Kebakaran hutan dan lahan telah berdampak pada kadar pencemaran udara juga berada pada kondisi terparah, berdasarkan data yang dirilis BNPB Indeks Standar Pencemaran Udara (ISPU) di beberapa Propinsi yaitu Jambi, Riau, Sumatera Selatan dan Kalimantan Tengah sampai minggu pertama Oktober 2015 masih berada dalam kategori BERBAHAYA bagi manusia. Ini artinya kondisi udara tersebut yang dapat menyebabkan iritasi mata, batuk, dahak dan radang tenggorokan bahkan kematian. Walaupun sempat terjadi penurunan jumlah kadar asap beberapa hari namun potensi bencana yang ditimbulkan masih sangat mungkin terjadi kembali.
Korban sudah berjatuhan, menurut data BNPB bencana asap ini mengakibatkan sedikitnya 75 ribu jiwa(data 4/10) telah terjangkit Infeksi Saluran Pernafasan Akut (ISPA) dan sekitar 25 juta jiwa masyarakat yang berpotensi terpapar bencana asap, ini sangat potensial terjangkit ISPA secara massal jika tidak cepat diatasi.
Ditengah ketidakjelasan kapan berakhirnya bencana asap ini, akhirnya pemerintah pekan lalu (7/10) menyetujui untuk meminta bantuan Negara-negara tetangga Malaysia, Singapura dan Australia untuk membantu pemadaman api dengan pesawat khusus. Langkah yang dilakukan pemerintah patut diapresiasi , namun saat ini puluhan juta masyarakat yang telah 3 bulan lebih menghirup udara yang mematikan butuh kepastian dan tindakan yang cepat dan tepat.
PERMASALAHAN
Pertama, permasalahan utama yang dihadapi dalam penanganan bencana asap di Sumatera dan Kalimantan adalah kesulitan memadamkan api dalam waktu yang cepat. Hal ini disebabkan oleh kendala kondisi alam yang kurang mendukung, petugas dilapangan sulit mendapatkan sumber air dan cuaca yang kering serta luasnya wilayah yang terbakar. Selain itu sarana dan prasarana terutama pesawat dan helikopter khusus belum mencukupi karena luasnya sebaran titik-titik api.
Kedua, masalah kedua yang menjadi penghambat dalam pemadaman hutan dan lahan ini secara cepat dan tepat adalah lemahnya koordinasi antar lembaga terutama dalam penegakan hukum terhadap pelaku pembakaran baik perusahaan maupun perorangan. Bebasnya para pelaku dari jeratan hukum menyebabkan kebakaran kembali berulang.

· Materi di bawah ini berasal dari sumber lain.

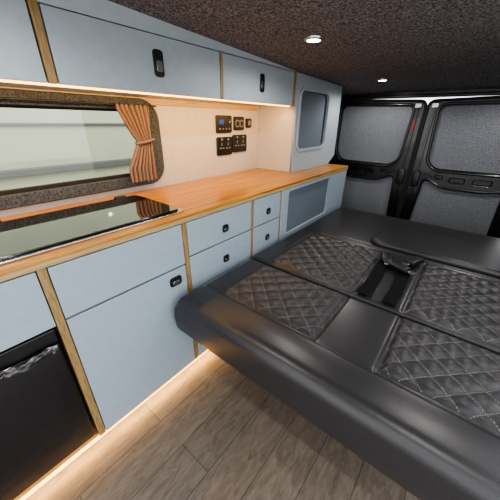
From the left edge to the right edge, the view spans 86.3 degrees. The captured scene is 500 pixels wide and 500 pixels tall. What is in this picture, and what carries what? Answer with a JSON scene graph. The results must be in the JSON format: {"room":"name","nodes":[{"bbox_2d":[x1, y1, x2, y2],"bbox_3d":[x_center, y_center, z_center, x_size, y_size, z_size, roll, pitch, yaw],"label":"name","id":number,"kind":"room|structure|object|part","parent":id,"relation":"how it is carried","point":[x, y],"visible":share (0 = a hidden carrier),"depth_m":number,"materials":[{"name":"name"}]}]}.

Ketiga, aspek kemampuan pemerintah daerah yang sangat minim dalam menangani pemadaman kebakaran hutan dan lahan sekarang ini. Hal ini disebabkan sumber daya yang terbatas secara kualitas dan kuantitasnya sehingga yang terjadi adalah ketergantungan pemerintah daerah kepada pemerintah pusat.
Keempat, lambannya pemerintah pusat dalam merespon potensi resiko bencana yang bakal terjadi sejak awal. Padahal kebakaran hutan dan lahan di Sumatera dan Kalimantan ini telah terjadi sejak Februari 2015. Disini seolah-olah terjadi pembiaran oleh pemerintah daerah maupun pemerintah pusat.